I think, I owe an apology and explanation to some whom I’ve made promises to but may have let down afterwards. Just to be clear, I’m not asking for sympathy or pity. All I want is to apologise and explain my past actions.
I know that oftentimes my style of communication is lacking. It must be plain annoying when I disappear and go silent for no apparent reason.
Most often it’s been because of my mental condition but sometimes it’s my personality deficiencies and idiosyncrasies. I can assure you it’s nothing personal.
There are a few reasons; I’m suffering from a bipolar disorder. I can be productive when I’m feeling well and I can be extra productive when I’m in a hypomanic phase. However, that extra productivity comes with some caveats. I’m not good with multitasking, it’s hard to focus on priorities and burnout is almost always the result of the phase. My OCD doesn’t help either.
Having a hypomanic phase is like being strapped to a jetpack on full throttle; The thing burns hot, goes fast an hitting a wall is always a possibility. When I inevitably hit the proverbial wall, I fall down straight into depression and those are the moments you may have encountered when dealing with me.
The depressive phase is like being in a dirty and sticky tar pit. Every moment is moot and dull. All rational thought is useless and nothing can make me move. Even the most mundane tasks, like getting out of bed or preparing food, seem insurmountable.
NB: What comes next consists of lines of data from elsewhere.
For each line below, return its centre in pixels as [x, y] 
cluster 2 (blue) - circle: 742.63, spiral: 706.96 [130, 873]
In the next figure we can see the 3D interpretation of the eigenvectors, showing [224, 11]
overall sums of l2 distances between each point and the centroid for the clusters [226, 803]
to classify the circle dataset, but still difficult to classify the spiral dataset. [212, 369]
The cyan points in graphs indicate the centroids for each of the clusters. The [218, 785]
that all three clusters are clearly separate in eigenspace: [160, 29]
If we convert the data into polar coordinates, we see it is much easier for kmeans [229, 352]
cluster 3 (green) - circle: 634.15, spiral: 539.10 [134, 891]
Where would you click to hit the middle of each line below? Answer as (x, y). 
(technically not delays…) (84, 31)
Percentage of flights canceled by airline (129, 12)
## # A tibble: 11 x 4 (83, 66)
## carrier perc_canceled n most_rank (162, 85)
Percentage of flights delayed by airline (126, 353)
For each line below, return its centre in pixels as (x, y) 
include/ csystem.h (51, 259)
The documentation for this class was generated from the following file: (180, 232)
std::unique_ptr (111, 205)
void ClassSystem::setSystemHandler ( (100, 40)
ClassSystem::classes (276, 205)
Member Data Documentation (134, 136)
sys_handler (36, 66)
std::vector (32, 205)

Yes, antipsychotic and antidepressant drugs help. Therapy also helps. But I’ve given up those things more times than I’m willing to admit. That’s because my self-discipline is lacking.
I know the basic reasons behind the absence of strong discipline, low self-esteem and reduced willpower. I’ve been trying to fix myself every time I’ve broken down. It is an uphill battle but I’m making some progress every time.
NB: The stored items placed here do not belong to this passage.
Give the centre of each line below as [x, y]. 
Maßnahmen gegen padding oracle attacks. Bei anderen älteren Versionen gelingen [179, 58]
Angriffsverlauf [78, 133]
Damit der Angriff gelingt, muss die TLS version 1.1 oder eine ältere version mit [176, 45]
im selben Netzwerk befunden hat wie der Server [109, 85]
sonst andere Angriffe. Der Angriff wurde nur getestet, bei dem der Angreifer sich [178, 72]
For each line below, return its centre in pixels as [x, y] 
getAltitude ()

I really hope you’ll accept this public letter as an apology and an explanation of the reasons behind my behaviour. It may not right the wrong of your worries and frustration, or, in some cases, even material losses.
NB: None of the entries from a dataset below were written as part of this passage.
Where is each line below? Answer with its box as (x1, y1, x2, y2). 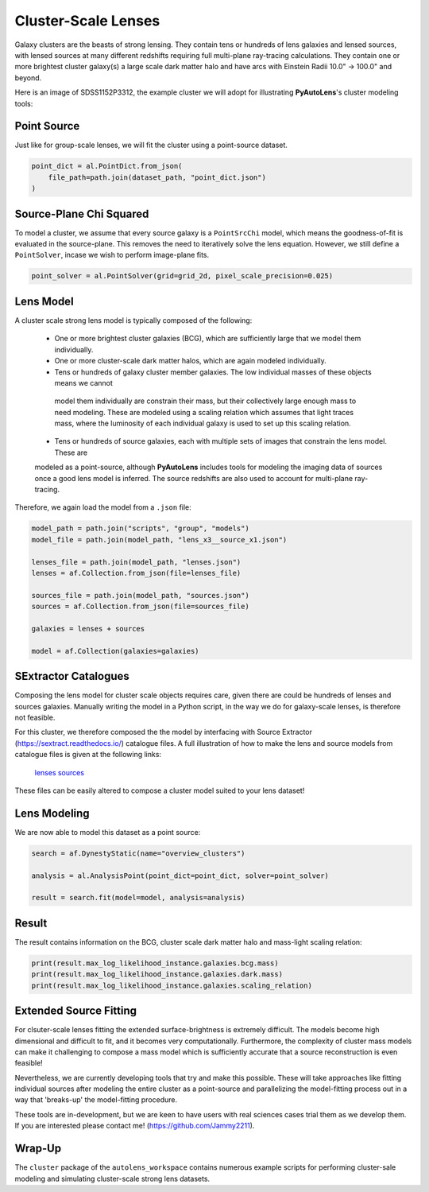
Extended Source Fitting (14, 1004, 137, 1018)
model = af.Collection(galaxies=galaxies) (31, 646, 199, 655)
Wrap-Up (14, 1142, 62, 1155)
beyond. (14, 72, 42, 83)
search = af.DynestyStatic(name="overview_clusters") (31, 848, 245, 858)
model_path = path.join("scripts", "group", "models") (31, 524, 249, 533)
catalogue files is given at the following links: (14, 750, 162, 759)
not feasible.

I haven’t talked about my mental condition publicly for more than a decade since I started to realized what it is. It’s because of the stigma in society and even outright dismissal from some of the closest people.
Luckily, I’ve found supporting friends and like-minded people who understand and support me even when I’m not at my best.
One of the things that changed my mind and set things in motion was the story about depression by Zach Holman titled The Depression Thing.
I’m not asking you to trust me again if I’ve disappointed you before. I just felt that, at the least, I owe an explanation to you. In some part, I may need this explanation more than you do. For one thing, to get it off my chest and out of my head.